Driving south on 65, tear stains fresh on my cheeks, I checked my blind spot before pulling into the other lane. I didn’t see the old Cadillac in my mirrors. He sped around me, swerved in front and reading his vanity plates turned my pensive, pursed lips into a smile. LOSTCOZ
Just moments before, praying as I drove, I confessed my sin, my pride, my foolishness to God. Hopeless. That’s what I’d said to God. I’m hopeless. I’m a lost cause. So you can see why the Cadillac’s plates made me smile. They were perfect plates for me, the perpetual LOSTCOZ. I hope you won’t misunderstand my meaning. I don’t think I’m a loser (although, sometimes I do) and I’m not wallowing in self-abasing misery because let’s face it, that’s just another form of false humility and pride. No, I mean, without God, without His love and kindness, I am nothing. As soon as I wander from His grace and mercy and goodness, I get lost in a forest of selfishness and darkness where the world is all about me. And that, my friend, is a yucky place. When it’s all about me, then nothing is ever enough. When life is all about me then I only see my needs and my wants and become blind to both the pain and joy of those around me. When it’s all about me, I evaluate situations and circumstances and relationships by how I feel at any given moment (happy, sad, fulfilled, lonely etc…) instead of stepping back and seeing Truth objectively. When it’s all about me, I’m a lost cause in the worst sense of the phrase. But when I get a grip, and gain a little perspective and stop making everything about me, then the cloudy skies in my mind clear a bit and I see His goodness and grace and am able to see and respond to the joy and sorrow of those He brings into my path.

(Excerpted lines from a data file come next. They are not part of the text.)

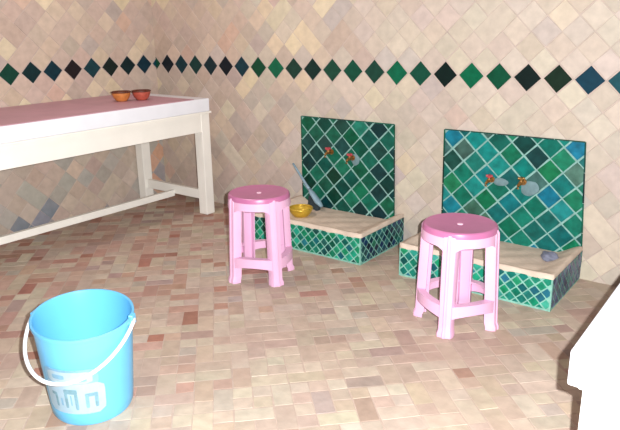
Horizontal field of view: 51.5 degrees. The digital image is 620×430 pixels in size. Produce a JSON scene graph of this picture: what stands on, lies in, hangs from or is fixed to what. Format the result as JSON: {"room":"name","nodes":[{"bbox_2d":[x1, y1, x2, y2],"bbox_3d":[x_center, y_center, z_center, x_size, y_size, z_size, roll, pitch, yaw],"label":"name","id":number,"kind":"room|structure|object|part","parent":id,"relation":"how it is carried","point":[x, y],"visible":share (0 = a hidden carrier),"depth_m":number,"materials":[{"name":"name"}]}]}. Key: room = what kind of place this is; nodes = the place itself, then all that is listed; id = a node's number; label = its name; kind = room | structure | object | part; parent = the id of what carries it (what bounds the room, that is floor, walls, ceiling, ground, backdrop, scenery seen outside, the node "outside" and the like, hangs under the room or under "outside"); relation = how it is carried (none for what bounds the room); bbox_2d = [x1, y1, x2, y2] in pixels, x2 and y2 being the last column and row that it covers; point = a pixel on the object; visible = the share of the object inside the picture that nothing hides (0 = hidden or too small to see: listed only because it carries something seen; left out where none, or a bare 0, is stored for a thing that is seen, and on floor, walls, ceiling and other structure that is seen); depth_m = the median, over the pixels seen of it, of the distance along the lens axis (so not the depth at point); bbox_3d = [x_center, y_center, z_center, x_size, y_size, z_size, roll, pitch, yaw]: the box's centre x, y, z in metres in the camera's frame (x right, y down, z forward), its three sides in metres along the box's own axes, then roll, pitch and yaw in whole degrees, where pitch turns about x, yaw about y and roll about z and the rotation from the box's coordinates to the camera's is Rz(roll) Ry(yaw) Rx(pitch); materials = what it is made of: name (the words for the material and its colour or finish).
{"room":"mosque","nodes":[
{"label":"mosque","id":0,"kind":"room"},
{"bbox_2d":[0,0,165,235],"bbox_3d":[-2.292,-0.917,3.218,0.083,2.465,3.770,11,21,35],"label":"wall","id":1,"kind":"structure","parent":0,"point":[51,50],"depth_m":4.21,"materials":[{"name":"tile"}]},
{"bbox_2d":[0,194,616,429],"bbox_3d":[-0.271,0.706,2.139,4.930,0.082,3.770,11,21,35],"label":"floor","id":2,"kind":"structure","parent":0,"point":[339,345],"depth_m":2.61,"materials":[{"name":"tile"}]},
{"bbox_2d":[23,289,135,424],"bbox_3d":[-0.761,0.486,2.161,0.378,0.340,0.387,11,21,35],"label":"plastic bucket","id":3,"kind":"object","parent":2,"relation":"on","point":[83,338],"visible":1,"depth_m":2.08,"materials":[{"name":"plastic"}]},
{"bbox_3d":[-0.766,0.430,2.050,0.365,0.132,0.227,1,17,6],"label":"handle","id":4,"kind":"part","parent":3,"relation":"part of","materials":[{"name":"white plastic"}]},
{"bbox_2d":[0,93,214,244],"bbox_3d":[-1.556,-0.205,3.733,0.715,0.779,2.082,11,21,35],"label":"table","id":5,"kind":"object","parent":2,"relation":"on","point":[24,144],"visible":0.84,"depth_m":3.79,"materials":[{"name":"white paint"}]},
{"bbox_2d":[0,94,193,125],"bbox_3d":[-1.599,-0.566,3.576,0.703,0.004,1.921,11,21,35],"label":"tabletop","id":6,"kind":"object","parent":5,"relation":"on","point":[12,115],"visible":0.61,"depth_m":3.77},
{"bbox_2d":[111,90,130,101],"bbox_3d":[-1.190,-0.750,4.053,0.123,0.063,0.123,11,21,35],"label":"dish","id":7,"kind":"object","parent":6,"relation":"on","point":[119,95],"visible":1,"depth_m":4.02,"materials":[{"name":"orange ceramic"}]},
{"bbox_2d":[131,89,150,99],"bbox_3d":[-1.077,-0.767,4.105,0.123,0.063,0.123,11,21,35],"label":"dish","id":8,"kind":"object","parent":6,"relation":"on","point":[139,94],"visible":1,"depth_m":4.07,"materials":[{"name":"red ceramic"}]},
{"bbox_3d":[-1.217,-0.444,4.685,0.072,0.682,0.072,11,21,35],"label":"leg","id":9,"kind":"part","parent":5,"relation":"part of","materials":[{"name":"white paint"}]},
{"bbox_3d":[-0.711,-0.342,4.320,0.072,0.682,0.072,11,21,35],"label":"leg","id":10,"kind":"part","parent":5,"relation":"part of","materials":[{"name":"white paint"}]},
{"bbox_2d":[228,185,293,286],"bbox_3d":[-0.251,0.097,3.252,0.318,0.444,0.318,5,18,17],"label":"plastic stool","id":11,"kind":"object","parent":2,"relation":"on","point":[244,201],"visible":1,"depth_m":3.16,"materials":[{"name":"pink plastic"}]},
{"bbox_3d":[-0.375,0.126,3.179,0.079,0.433,0.070,-11,19,-30],"label":"leg","id":12,"kind":"part","parent":11,"relation":"part of","materials":[{"name":"pink plastic"}]},
{"bbox_3d":[-0.329,0.067,3.373,0.070,0.433,0.079,-11,19,-30],"label":"leg","id":13,"kind":"part","parent":11,"relation":"part of","materials":[{"name":"pink plastic"}]},
{"bbox_3d":[-0.254,-0.105,3.192,0.309,0.023,0.309,-11,19,-30],"label":"seat","id":14,"kind":"part","parent":11,"relation":"part of","materials":[{"name":"plastic"}]},
{"bbox_3d":[-0.173,0.137,3.135,0.070,0.433,0.079,-11,19,-30],"label":"leg","id":15,"kind":"part","parent":11,"relation":"part of","materials":[{"name":"pink plastic"}]},
{"bbox_3d":[-0.127,0.078,3.328,0.079,0.433,0.070,-11,19,-30],"label":"leg","id":16,"kind":"part","parent":11,"relation":"part of","materials":[{"name":"pink plastic"}]},
{"bbox_2d":[255,116,403,264],"bbox_3d":[0.101,-0.178,3.727,0.763,0.691,0.473,11,21,35],"label":"fountain","id":17,"kind":"object","parent":2,"relation":"on","point":[349,165],"visible":0.77,"depth_m":3.80,"materials":[{"name":"green tile"}]},
{"bbox_2d":[289,204,312,217],"bbox_3d":[-0.055,-0.021,3.888,0.150,0.058,0.150,11,21,35],"label":"brass bowl","id":18,"kind":"object","parent":17,"relation":"on","point":[297,210],"visible":1,"depth_m":3.85,"materials":[{"name":"gold metal"}]},
{"bbox_2d":[292,163,322,210],"bbox_3d":[-0.021,-0.177,4.053,0.054,0.265,0.299,-15,22,-39],"label":"brush","id":19,"kind":"object","parent":17,"relation":"on","point":[313,200],"visible":0.93,"depth_m":4.01,"materials":[{"name":"grey plastic"}]},
{"bbox_3d":[-0.049,-0.237,4.087,0.022,0.168,0.188,-14,21,-36],"label":"handle","id":20,"kind":"part","parent":19,"relation":"part of","materials":[{"name":"grey plastic"}]},
{"bbox_2d":[324,147,333,156],"bbox_3d":[0.112,-0.383,3.908,0.036,0.058,0.072,11,21,35],"label":"tap","id":21,"kind":"object","parent":17,"relation":"on","point":[329,152],"depth_m":3.92,"materials":[{"name":"gold metal"}]},
{"bbox_2d":[255,216,403,264],"bbox_3d":[0.104,0.081,3.804,0.763,0.152,0.473,11,21,35],"label":"basin","id":22,"kind":"object","parent":17,"relation":"in","point":[378,235],"depth_m":3.59,"materials":[{"name":"green tile"}]},
{"bbox_2d":[255,195,403,238],"bbox_3d":[0.103,0.012,3.783,0.758,0.056,0.472,11,21,35],"label":"basin","id":23,"kind":"object","parent":17,"relation":"in","point":[338,218],"depth_m":3.77,"materials":[{"name":"paint"}]},
{"bbox_2d":[345,153,354,163],"bbox_3d":[0.238,-0.338,3.823,0.036,0.058,0.072,11,21,35],"label":"tap","id":24,"kind":"object","parent":17,"relation":"on","point":[350,159],"depth_m":3.84,"materials":[{"name":"gold metal"}]},
{"bbox_2d":[413,213,499,338],"bbox_3d":[0.624,0.244,2.719,0.318,0.444,0.318,-7,18,-20],"label":"plastic stool","id":25,"kind":"object","parent":2,"relation":"on","point":[457,235],"visible":1,"depth_m":2.63,"materials":[{"name":"pink plastic"}]},
{"bbox_3d":[0.494,0.232,2.785,0.079,0.433,0.070,8,19,26],"label":"leg","id":26,"kind":"part","parent":25,"relation":"part of","materials":[{"name":"pink plastic"}]},
{"bbox_3d":[0.557,0.288,2.595,0.070,0.433,0.079,8,19,26],"label":"leg","id":27,"kind":"part","parent":25,"relation":"part of","materials":[{"name":"pink plastic"}]},
{"bbox_3d":[0.622,0.043,2.658,0.309,0.023,0.309,8,19,26],"label":"seat","id":28,"kind":"part","parent":25,"relation":"part of","materials":[{"name":"plastic"}]},
{"bbox_3d":[0.691,0.211,2.845,0.070,0.433,0.079,8,19,26],"label":"leg","id":29,"kind":"part","parent":25,"relation":"part of","materials":[{"name":"pink plastic"}]},
{"bbox_3d":[0.755,0.267,2.655,0.079,0.433,0.070,8,19,26],"label":"leg","id":30,"kind":"part","parent":25,"relation":"part of","materials":[{"name":"pink plastic"}]},
{"bbox_2d":[399,129,586,311],"bbox_3d":[0.897,-0.017,3.153,0.770,0.691,0.473,11,21,35],"label":"fountain","id":31,"kind":"object","parent":2,"relation":"on","point":[533,188],"visible":0.72,"depth_m":3.23,"materials":[{"name":"green tile"}]},
{"bbox_2d":[484,174,494,185],"bbox_3d":[0.930,-0.181,3.330,0.036,0.058,0.072,11,21,35],"label":"tap","id":32,"kind":"object","parent":31,"relation":"on","point":[489,179],"depth_m":3.34,"materials":[{"name":"gold metal"}]},
{"bbox_2d":[399,248,582,311],"bbox_3d":[0.900,0.241,3.231,0.768,0.152,0.473,11,21,35],"label":"basin","id":33,"kind":"object","parent":31,"relation":"in","point":[519,285],"depth_m":3.00,"materials":[{"name":"green tile"}]},
{"bbox_2d":[400,232,582,280],"bbox_3d":[0.899,0.172,3.210,0.763,0.056,0.472,11,21,35],"label":"basin","id":34,"kind":"object","parent":31,"relation":"in","point":[520,259],"depth_m":3.15,"materials":[{"name":"paint"}]},
{"bbox_2d":[516,176,526,188],"bbox_3d":[1.063,-0.163,3.231,0.036,0.058,0.072,11,21,35],"label":"tap","id":35,"kind":"object","parent":31,"relation":"on","point":[521,181],"depth_m":3.25,"materials":[{"name":"gold metal"}]},
{"bbox_2d":[541,251,558,261],"bbox_3d":[1.161,0.203,3.107,0.086,0.056,0.072,2,17,9],"label":"stone","id":36,"kind":"object","parent":31,"relation":"on","point":[547,256],"visible":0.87,"depth_m":3.08,"materials":[{"name":"stone"}]},
{"bbox_2d":[567,283,619,429],"bbox_3d":[1.305,0.586,1.316,1.351,0.578,0.706,11,21,35],"label":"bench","id":37,"kind":"object","parent":2,"relation":"on","point":[594,365],"visible":1,"depth_m":1.36,"materials":[{"name":"paint"}]},
{"bbox_3d":[0.642,0.603,1.462,0.072,0.480,0.072,11,21,35],"label":"leg","id":38,"kind":"part","parent":37,"relation":"part of","materials":[{"name":"white paint"}]},
{"bbox_2d":[151,0,619,285],"bbox_3d":[0.865,-0.970,3.244,4.930,2.465,0.083,11,21,35],"label":"wall","id":39,"kind":"structure","parent":0,"point":[424,68],"depth_m":3.58,"materials":[{"name":"tile"}]},
{"bbox_2d":[301,116,394,218],"bbox_3d":[0.222,-0.293,3.897,0.685,0.571,0.010,11,21,35],"label":"backsplash","id":40,"kind":"structure","parent":39,"relation":"attached to","point":[367,188],"depth_m":3.88,"materials":[{"name":"green tile"}]},
{"bbox_2d":[441,129,586,261],"bbox_3d":[1.034,-0.115,3.316,0.770,0.600,0.010,11,21,35],"label":"backsplash","id":41,"kind":"structure","parent":39,"relation":"attached to","point":[551,219],"depth_m":3.28,"materials":[{"name":"green tile"}]}
]}

Okay, ramble-y post, I know, but I hope you get it and I hope, if you’re stuck in a whirlwind of all about me today, you’ll rethink your thoughts.
From Psalm 36:
Your love, Lord, reaches to the heavens,
your faithfulness to the skies.
Your righteousness is like the highest mountains,
your justice like the great deep.
And from Psalm 73:
Then I realized that my heart was bitter,
and I was all torn up inside.
I was so foolish and ignorant—
I must have seemed like a senseless animal to you.
Yet I still belong to you;
you hold my right hand.
You guide me with your counsel,
leading me to a glorious destiny.
Whom have I in heaven but you?
I desire you more than anything on earth.
My health may fail, and my spirit may grow weak,
but God remains the strength of my heart;
he is mine forever.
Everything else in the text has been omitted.